= Seapo, Kansas =

Seapo was a rural community in Grant Township in Republic County, Kansas, United States, first established as Salt Marsh in 1866.

The abandoned townsite adjoins the Talmo Marsh Wildlife Area, an inland salt marsh.

== History ==
The now extinct town of Seapo was located two miles south of Wayne on the eastern edge of the Great Salt Marsh. The area that was once platted into city blocks is now nothing but open crop field.

The post office at Salt Marsh, which was the original name of Seapo, was established July 9, 1866, and was the first post office in Republic County. It was also one of only three post offices between Manhattan and Denver. The post office was discontinued September 25, 1889.

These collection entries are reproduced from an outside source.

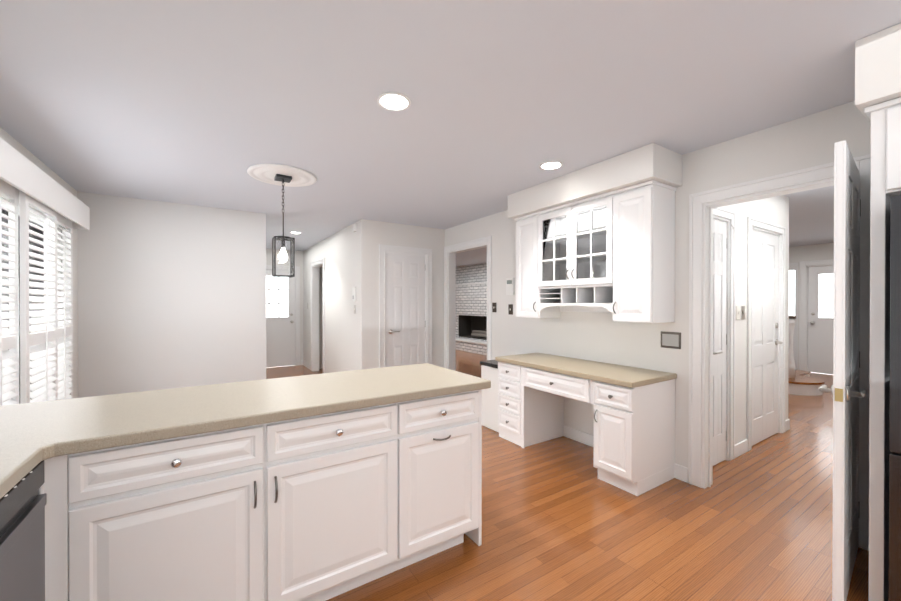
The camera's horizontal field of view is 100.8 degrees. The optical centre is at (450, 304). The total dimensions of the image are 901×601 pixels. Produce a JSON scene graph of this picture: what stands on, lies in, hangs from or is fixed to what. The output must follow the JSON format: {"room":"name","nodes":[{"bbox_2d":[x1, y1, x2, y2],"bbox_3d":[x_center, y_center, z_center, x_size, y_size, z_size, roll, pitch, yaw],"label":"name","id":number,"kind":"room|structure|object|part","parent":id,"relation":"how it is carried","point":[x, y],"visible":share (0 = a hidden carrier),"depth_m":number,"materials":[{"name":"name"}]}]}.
{"room":"kitchen","nodes":[
{"label":"kitchen","id":0,"kind":"room"},
{"bbox_2d":[0,127,77,397],"bbox_3d":[-1.671,0.109,0.425,0.120,2.450,8.020,0,0,-33],"label":"wall","id":1,"kind":"structure","parent":0,"point":[18,146],"depth_m":3.60,"materials":[{"name":"white paint"}]},
{"bbox_2d":[0,137,89,405],"bbox_3d":[-2.842,0.203,2.407,0.240,2.245,2.580,0,0,-33],"label":"window","id":2,"kind":"structure","parent":1,"relation":"in","point":[36,347],"depth_m":2.56,"materials":[{"name":"white wood"}]},
{"bbox_3d":[-2.897,0.271,2.324,0.007,1.850,2.160,0,0,-33],"label":"glass","id":3,"kind":"part","parent":2,"relation":"part of","materials":[{"name":"glass"}]},
{"bbox_3d":[-2.896,0.281,2.325,0.060,1.970,2.260,0,0,-33],"label":"frame","id":4,"kind":"part","parent":2,"relation":"part of","materials":[{"name":"white wood"}]},
{"bbox_2d":[77,192,265,397],"bbox_3d":[-3.047,0.093,4.237,1.700,2.450,0.120,0,0,-33],"label":"wall","id":5,"kind":"structure","parent":0,"point":[171,295],"depth_m":4.12,"materials":[{"name":"white paint"}]},
{"bbox_2d":[266,249,302,365],"bbox_3d":[-3.670,0.079,7.786,1.340,2.450,0.120,0,0,-33],"label":"wall","id":6,"kind":"structure","parent":0,"point":[298,258],"depth_m":8.00,"materials":[{"name":"white paint"}]},
{"bbox_2d":[266,269,294,366],"bbox_3d":[-3.660,0.281,7.734,0.820,2.030,0.120,0,0,-33],"label":"back door","id":7,"kind":"structure","parent":6,"relation":"in","point":[280,341],"depth_m":7.83,"materials":[{"name":"white wood"}]},
{"bbox_3d":[-3.682,-0.169,7.766,0.560,0.870,0.004,0,0,-33],"label":"glass","id":8,"kind":"part","parent":7,"relation":"part of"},
{"bbox_2d":[319,267,322,368],"bbox_3d":[-2.400,0.079,7.773,0.780,2.450,0.080,0,0,-33],"label":"wall","id":9,"kind":"structure","parent":0,"point":[320,320],"depth_m":7.57,"materials":[{"name":"white paint"}]},
{"bbox_2d":[303,219,369,372],"bbox_3d":[-2.128,0.084,6.520,0.120,2.450,3.680,0,0,-33],"label":"wall","id":10,"kind":"structure","parent":0,"point":[345,253],"depth_m":5.60,"materials":[{"name":"white paint"}]},
{"bbox_2d":[301,360,310,369],"bbox_3d":[-2.978,1.249,7.696,0.040,0.110,0.790,0,0,-33],"label":"baseboard","id":11,"kind":"structure","parent":10,"relation":"attached to","point":[306,364],"depth_m":7.71,"materials":[{"name":"white wood"}]},
{"bbox_2d":[352,287,355,300],"bbox_3d":[-1.334,-0.145,5.152,0.026,0.200,0.090,0,0,-33],"label":"switch","id":12,"kind":"object","parent":10,"relation":"attached to","point":[354,288],"depth_m":5.12,"materials":[{"name":"white plastic"}]},
{"bbox_2d":[353,224,356,231],"bbox_3d":[-1.319,-1.055,5.122,0.030,0.100,0.080,0,0,-33],"label":"switch","id":13,"kind":"object","parent":10,"relation":"attached to","point":[354,225],"depth_m":5.10,"materials":[{"name":"white plastic"}]},
{"bbox_2d":[370,220,444,368],"bbox_3d":[-0.566,0.089,5.409,1.300,2.450,0.120,0,0,-33],"label":"wall","id":14,"kind":"structure","parent":0,"point":[394,234],"depth_m":5.35,"materials":[{"name":"white paint"}]},
{"bbox_2d":[386,253,424,366],"bbox_3d":[-0.617,0.294,5.303,0.638,2.025,0.085,0,0,-33],"label":"pantry door","id":15,"kind":"structure","parent":14,"relation":"in","point":[405,309],"depth_m":5.30,"materials":[{"name":"white wood"}]},
{"bbox_2d":[266,154,870,550],"bbox_3d":[1.917,0.217,6.532,9.070,2.185,8.045,0,0,-33],"label":"door frame","id":16,"kind":"structure","parent":14,"relation":"attached to","point":[697,201],"depth_m":2.74,"materials":[{"name":"white wood"}]},
{"bbox_2d":[0,0,900,266],"bbox_3d":[1.464,-1.188,5.726,11.500,0.100,13.900,0,0,-33],"label":"ceiling","id":17,"kind":"structure","parent":0,"point":[207,103],"depth_m":1.96,"materials":[{"name":"white paint"}]},
{"bbox_2d":[247,164,316,277],"bbox_3d":[-1.459,-0.684,3.248,0.556,0.883,0.556,0,0,-33],"label":"pendant light","id":18,"kind":"object","parent":17,"relation":"hanging from","point":[282,175],"visible":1,"depth_m":3.22,"materials":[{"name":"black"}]},
{"bbox_3d":[-1.459,-0.410,3.249,0.152,0.319,0.152,0,0,-33],"label":"glass","id":19,"kind":"part","parent":18,"relation":"part of","materials":[{"name":"clear glass"}]},
{"bbox_3d":[-1.459,-0.677,3.248,0.158,0.868,0.158,0,0,-33],"label":"frame","id":20,"kind":"part","parent":18,"relation":"part of","materials":[{"name":"black metal"}]},
{"bbox_3d":[-1.459,-0.432,3.249,0.072,0.131,0.072,0,0,-33],"label":"bulb","id":21,"kind":"part","parent":18,"relation":"part of","materials":[{"name":"white glass"}]},
{"bbox_2d":[377,92,410,110],"bbox_3d":[-0.312,-1.117,2.058,0.186,0.009,0.186,0,0,-33],"label":"recessed light","id":22,"kind":"object","parent":17,"relation":"in","point":[393,101],"visible":1,"depth_m":2.05,"materials":[{"name":"white"}]},
{"bbox_2d":[539,161,562,169],"bbox_3d":[0.812,-1.121,3.009,0.186,0.009,0.186,0,0,-33],"label":"recessed light","id":23,"kind":"object","parent":17,"relation":"in","point":[550,165],"visible":1,"depth_m":3.01,"materials":[{"name":"white"}]},
{"bbox_2d":[456,263,486,355],"bbox_3d":[1.078,0.070,10.064,0.950,2.450,5.400,0,0,-33],"label":"brick wall","id":24,"kind":"structure","parent":0,"point":[471,300],"depth_m":10.58,"materials":[{"name":"white brick"}]},
{"bbox_2d":[456,282,486,344],"bbox_3d":[0.923,0.210,9.964,0.620,1.630,5.400,0,0,-33],"label":"fireplace","id":25,"kind":"object","parent":24,"relation":"attached to","point":[472,341],"depth_m":10.25,"materials":[{"name":"white"}]},
{"bbox_2d":[459,315,486,339],"bbox_3d":[0.940,0.638,10.530,0.480,0.650,1.830,0,0,-33],"label":"firebox","id":26,"kind":"object","parent":24,"relation":"in","point":[468,324],"visible":0.27,"depth_m":11.20,"materials":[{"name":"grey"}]},
{"bbox_2d":[471,330,486,337],"bbox_3d":[0.967,0.841,10.502,0.285,0.195,1.059,0,0,-33],"label":"logs","id":27,"kind":"object","parent":26,"relation":"in","point":[477,333],"visible":0.67,"depth_m":10.61,"materials":[{"name":"beige wood"}]},
{"bbox_2d":[266,350,868,600],"bbox_3d":[1.464,1.362,5.736,11.500,0.100,13.900,0,0,-33],"label":"floor","id":28,"kind":"structure","parent":0,"point":[561,521],"depth_m":2.17,"materials":[{"name":"brown wood"}]},
{"bbox_2d":[0,397,87,600],"bbox_3d":[-0.540,0.881,-0.544,0.720,0.913,4.912,0,0,-33],"label":"countertop","id":29,"kind":"structure","parent":28,"relation":"on","point":[31,474],"depth_m":1.09,"materials":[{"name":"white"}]},
{"bbox_2d":[0,460,46,600],"bbox_3d":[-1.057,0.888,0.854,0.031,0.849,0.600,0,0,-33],"label":"dishwasher","id":30,"kind":"object","parent":29,"relation":"in","point":[22,507],"depth_m":0.99,"materials":[{"name":"silver metal"}]},
{"bbox_2d":[32,363,490,600],"bbox_3d":[-0.684,0.871,1.862,1.705,0.913,0.714,0,0,-33],"label":"countertop","id":31,"kind":"structure","parent":28,"relation":"on","point":[321,487],"depth_m":1.50,"materials":[{"name":"white wood"}]},
{"bbox_2d":[480,360,498,432],"bbox_3d":[0.603,0.969,4.061,0.460,0.700,0.340,0,0,-33],"label":"bin","id":32,"kind":"object","parent":28,"relation":"on","point":[489,371],"visible":0.25,"depth_m":3.94,"materials":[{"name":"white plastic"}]},
{"bbox_3d":[0.603,0.639,4.060,0.460,0.039,0.340,0,0,-33],"label":"lid","id":33,"kind":"part","parent":32,"relation":"part of","materials":[{"name":"black plastic"}]},
{"bbox_2d":[495,353,676,495],"bbox_3d":[1.078,0.922,3.272,0.612,0.800,1.440,0,0,-33],"label":"desk","id":34,"kind":"object","parent":28,"relation":"on","point":[634,430],"visible":1,"depth_m":2.79,"materials":[{"name":"white wood"}]},
{"bbox_2d":[788,315,824,395],"bbox_3d":[5.170,0.303,6.349,1.340,2.013,1.860,0,0,-33],"label":"stair","id":35,"kind":"structure","parent":28,"relation":"on","point":[801,382],"depth_m":5.51,"materials":[{"name":"white"}]},
{"bbox_2d":[864,97,900,600],"bbox_3d":[2.308,0.244,1.320,0.656,2.172,1.050,0,0,-33],"label":"cabinet","id":36,"kind":"object","parent":28,"relation":"on","point":[885,173],"visible":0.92,"depth_m":1.58,"materials":[{"name":"white wood"}]},
{"bbox_2d":[889,195,900,600],"bbox_3d":[2.257,0.441,1.270,0.744,1.740,0.910,0,0,-33],"label":"fridge","id":37,"kind":"object","parent":28,"relation":"on","point":[895,432],"visible":1,"depth_m":1.47,"materials":[{"name":"black metal"}]},
{"bbox_2d":[508,143,681,218],"bbox_3d":[1.166,-1.010,3.327,0.399,0.234,1.510,0,0,-33],"label":"soffit","id":38,"kind":"structure","parent":0,"point":[654,162],"depth_m":2.91,"materials":[{"name":"white paint"}]},
{"bbox_2d":[445,101,870,467],"bbox_3d":[2.006,0.101,2.510,0.120,2.450,7.540,0,0,-33],"label":"wall","id":39,"kind":"structure","parent":0,"point":[808,141],"depth_m":2.84,"materials":[{"name":"white paint"}]},
{"bbox_2d":[492,303,495,311],"bbox_3d":[0.544,0.037,4.650,0.014,0.120,0.075,0,0,-33],"label":"light switch","id":40,"kind":"object","parent":39,"relation":"attached to","point":[493,304],"depth_m":4.65,"materials":[{"name":"brown metal"}]},
{"bbox_2d":[508,304,512,314],"bbox_3d":[0.707,0.058,4.398,0.014,0.120,0.075,0,0,-33],"label":"light switch","id":41,"kind":"object","parent":39,"relation":"attached to","point":[510,309],"depth_m":4.40,"materials":[{"name":"brown metal"}]},
{"bbox_2d":[506,278,514,294],"bbox_3d":[0.703,-0.212,4.394,0.024,0.200,0.130,0,0,-33],"label":"switch","id":42,"kind":"object","parent":39,"relation":"attached to","point":[510,286],"visible":0.98,"depth_m":4.37,"materials":[{"name":"white plastic"}]},
{"bbox_2d":[515,180,676,322],"bbox_3d":[1.180,-0.379,3.339,0.362,1.022,1.434,0,0,-33],"label":"hutch","id":43,"kind":"object","parent":39,"relation":"attached to","point":[613,252],"visible":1,"depth_m":3.06,"materials":[{"name":"white wood"}]},
{"bbox_3d":[1.065,-0.509,3.264,0.002,0.587,0.696,0,0,-33],"label":"glass","id":44,"kind":"part","parent":43,"relation":"part of","materials":[{"name":"clear glass"}]},
{"bbox_2d":[563,425,687,482],"bbox_3d":[1.142,1.266,3.731,0.014,0.110,2.300,0,0,-33],"label":"baseboard","id":45,"kind":"structure","parent":39,"relation":"attached to","point":[681,472],"depth_m":3.49,"materials":[{"name":"white wood"}]},
{"bbox_2d":[661,331,680,348],"bbox_3d":[1.696,0.274,2.871,0.008,0.125,0.150,0,0,-33],"label":"electrical outlet plate","id":46,"kind":"object","parent":39,"relation":"attached to","point":[670,339],"visible":1,"depth_m":2.86,"materials":[{"name":"grey plastic"}]},
{"bbox_2d":[818,140,866,600],"bbox_3d":[1.977,0.308,1.819,0.732,2.025,0.157,0,0,-33],"label":"kitchen door","id":47,"kind":"structure","parent":39,"relation":"in","point":[845,393],"depth_m":1.62,"materials":[{"name":"white wood"}]},
{"bbox_3d":[1.768,0.391,1.683,0.156,0.064,0.154,0,0,-33],"label":"handle","id":48,"kind":"part","parent":47,"relation":"part of","materials":[{"name":"grey metal"}]},
{"bbox_3d":[1.960,0.308,1.836,0.719,2.025,0.110,0,0,-33],"label":"panel","id":49,"kind":"part","parent":47,"relation":"part of","materials":[{"name":"white wood"}]},
{"bbox_2d":[717,195,788,443],"bbox_3d":[2.691,0.097,3.440,2.040,2.450,0.120,0,0,-33],"label":"wall","id":50,"kind":"structure","parent":0,"point":[774,210],"depth_m":3.33,"materials":[{"name":"white paint"}]},
{"bbox_2d":[713,218,726,465],"bbox_3d":[2.190,0.308,3.044,0.408,2.015,0.085,0,0,-33],"label":"hall door","id":51,"kind":"structure","parent":50,"relation":"in","point":[719,326],"depth_m":3.09,"materials":[{"name":"white wood"}]},
{"bbox_2d":[736,306,742,319],"bbox_3d":[2.509,0.073,3.242,0.075,0.120,0.014,0,0,-33],"label":"light switch","id":52,"kind":"object","parent":50,"relation":"attached to","point":[738,312],"depth_m":3.24,"materials":[{"name":"white plastic"}]},
{"bbox_2d":[735,439,747,457],"bbox_3d":[2.551,1.267,3.275,0.280,0.110,0.014,0,0,-33],"label":"baseboard","id":53,"kind":"structure","parent":50,"relation":"attached to","point":[741,448],"depth_m":3.27,"materials":[{"name":"white wood"}]},
{"bbox_2d":[752,229,782,445],"bbox_3d":[3.053,0.305,3.600,0.759,2.015,0.085,0,0,-33],"label":"hall door","id":54,"kind":"structure","parent":50,"relation":"in","point":[766,342],"depth_m":3.62,"materials":[{"name":"white wood"}]},
{"bbox_3d":[3.285,0.300,3.734,0.147,0.229,0.057,0,0,-33],"label":"handle","id":55,"kind":"part","parent":54,"relation":"part of","materials":[{"name":"grey metal"}]},
{"bbox_2d":[789,243,833,369],"bbox_3d":[7.175,0.083,6.856,0.120,2.450,3.440,0,0,-33],"label":"wall","id":56,"kind":"structure","parent":0,"point":[797,254],"depth_m":7.17,"materials":[{"name":"white paint"}]},
{"bbox_2d":[789,265,833,373],"bbox_3d":[7.139,0.285,6.822,0.120,2.030,1.564,0,0,-33],"label":"front door","id":57,"kind":"structure","parent":56,"relation":"in","point":[820,345],"depth_m":7.10,"materials":[{"name":"white wood"}]},
{"bbox_3d":[7.171,-0.215,6.840,0.007,0.930,1.494,0,0,-33],"label":"glass","id":58,"kind":"part","parent":57,"relation":"part of","materials":[{"name":"glass"}]},
{"bbox_2d":[855,23,900,122],"bbox_3d":[2.826,-0.978,0.495,0.679,0.274,3.029,0,0,-33],"label":"soffit","id":59,"kind":"structure","parent":0,"point":[877,67],"depth_m":1.53,"materials":[{"name":"white paint"}]},
{"label":"outside","id":60,"kind":"structure","parent":0,"visible":0},
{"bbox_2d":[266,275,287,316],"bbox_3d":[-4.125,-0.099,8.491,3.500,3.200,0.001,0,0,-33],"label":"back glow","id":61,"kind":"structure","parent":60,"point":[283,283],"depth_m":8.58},
{"bbox_2d":[789,270,833,317],"bbox_3d":[7.962,-0.094,7.185,0.001,3.200,4.500,0,0,-33],"label":"window glass","id":62,"kind":"structure","parent":60,"point":[828,291],"depth_m":7.65,"materials":[{"name":"glass"}]}
]}

Seapo was the oldest village in Republic County. The town was "well laid out on a level plain", but "without tree or fence ornaments". There were three church organizations: Christian, Methodist, and Presbyterian, and a school building.

Just north of the town was a three-story gristmill. The Seapo Mill was built in 1872 by A. W. Miller, who also operated the mill. The construction of the native limestone mill cost $12,000 and was financed by T. B. Hazen, who ran a store in Seapo. The mill was originally powered by running water but later by a 45 horsepower steam engine. The mill was capable of running five run of burr stones with a capacity of 100 barrels of flour per day. The mill was converted into a house in 1898.